- Requirement: Please copy the last part of the entries exactly: the line that has "Reference (6, 52, 104, 81)" and every line up to and including the end, nothing more.

^^^^

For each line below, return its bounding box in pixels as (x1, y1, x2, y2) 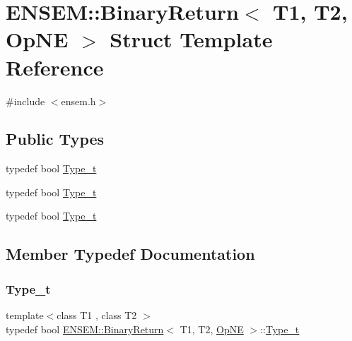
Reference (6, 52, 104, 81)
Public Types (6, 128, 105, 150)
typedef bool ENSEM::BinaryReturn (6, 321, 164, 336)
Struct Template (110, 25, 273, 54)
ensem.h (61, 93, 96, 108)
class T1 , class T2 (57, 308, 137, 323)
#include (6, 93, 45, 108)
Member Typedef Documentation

^^^^

- Task response:
Reference (6, 52, 104, 81)
Public Types (6, 128, 105, 150)
typedef bool ENSEM::BinaryReturn (6, 321, 164, 336)
Struct Template (110, 25, 273, 54)
ensem.h (61, 93, 96, 108)
class T1 , class T2 (57, 308, 137, 323)
#include (6, 93, 45, 108)
Member Typedef Documentation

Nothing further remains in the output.